LambdaTestUtils added l-expression based intercept() in HADOOP-13716 in
October 2016.
Five Years Ago. That was still java-7...we added it knowing what java 8
would bring.

There is no way we could go back on not using intercept() in tests.

Since then some other big l-expression stuff I've been involved in include
the org.apache.hadoop.fs.s3a.Invoker which lets you executre a remote
operation with conversion of AWS SDK exceptions into IOEs, and a retry
policy based off those IOEs.

    final String region = invoker.retry("getBucketLocation()", bucketName,
true,
        () -> s3.getBucketLocation(bucketName));

That was HADOOP-13786, S3A committers: 2017.  Four years ago. Which was
after branch-3 was java 8 only.

More recently, if you look closely, the whole
org.apache.hadoop.util.functional package is designed to give us basic
Functional Programming around IOE-raising code, including our remote
iterators, giving us a minimal *and tested* set of transformations we can
do with our code.

  public RemoteIterator<S3ALocatedFileStatus>
createLocatedFileStatusIterator(
      RemoteIterator<S3AFileStatus> statusIterator) {
    return RemoteIterators.mappingRemoteIterator(
        statusIterator,
        listingOperationCallbacks::toLocatedFileStatus);
  }

This ties in nicely with the duration tracking/IOStatistics code it came in
(HADOOP-17450), so I can evaluate an operation and collect min/mean/max
durations of operations, not just log but serialize into the task/job
summary files and so get some details on where the bottlenecks are in
talking to cloud services.

final RemoteIterator<FileStatus> listing =
    trackDuration(iostatistics, OP_DIRECTORY_SCAN, () ->
        operations.listStatusIterator(srcDir));


So I'm afraid that I will be carrying on using L-expressions, such as in
HADOOP-17511. But I don't expect any of the code there to be backportable
to Java 7(*)

At the same time, I'd like to know what the performance impact of us using
l-expressions is in terms of cost of allocations of closures, evaluation
etc.
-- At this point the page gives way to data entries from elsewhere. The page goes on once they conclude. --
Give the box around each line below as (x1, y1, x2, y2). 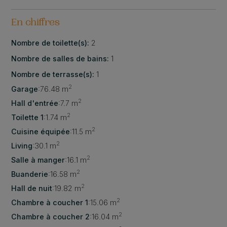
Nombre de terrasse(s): (11, 69, 97, 79)
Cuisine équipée (11, 127, 70, 136)
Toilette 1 (11, 112, 44, 122)
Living (11, 141, 33, 150)
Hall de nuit (11, 183, 53, 193)
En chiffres (11, 18, 60, 28)
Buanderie (11, 169, 49, 178)
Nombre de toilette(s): (11, 38, 92, 47)
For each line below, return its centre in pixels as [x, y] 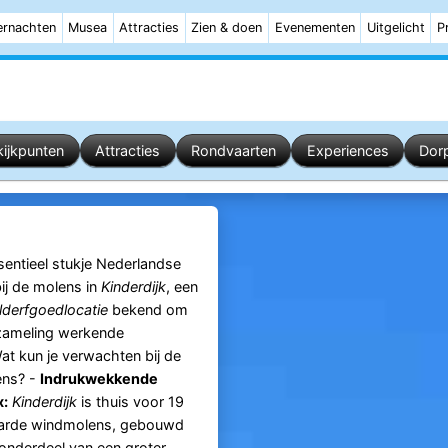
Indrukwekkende [98, 379]
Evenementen [314, 27]
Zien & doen [227, 27]
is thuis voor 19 [130, 402]
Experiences [347, 150]
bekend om [147, 310]
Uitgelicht [395, 27]
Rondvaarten [233, 150]
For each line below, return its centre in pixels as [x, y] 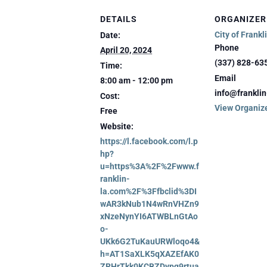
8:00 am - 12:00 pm [136, 80]
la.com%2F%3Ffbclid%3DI [148, 191]
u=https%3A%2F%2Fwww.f [150, 166]
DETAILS [119, 19]
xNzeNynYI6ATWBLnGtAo [149, 216]
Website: [117, 126]
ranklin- [115, 178]
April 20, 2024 [126, 50]

There's also the *little* detail that stack trace data doesn't get
preserved that well. Together that argues against gratuitous use of java
streams.


To summarise my PoV then

Java 8 lambda expressions are an incredible tool which can be used in
interesting and innovative ways. Adding retryability, stats gathering and
auditing of remote IO being the key ones I've been using it for, in the
Hadoop codebase, for 4-5 years.

I'm happy to let someone lay out a style guide on good/bad uses, a "no
gratuitous move to streams()" policy, and may be a designated "No Lambda's
here" bit of code. (UGI?)

But a discussion about whether to have them in the code at all? Not only
too late, I don't see how that can be justified.

-Steve

(*) . Having recently been backporting some ABFS code to a branch-3.1 fork,
Mockito version downgrading is enough of a blocker on test cases there
that the language version is a detail...you won't get that far.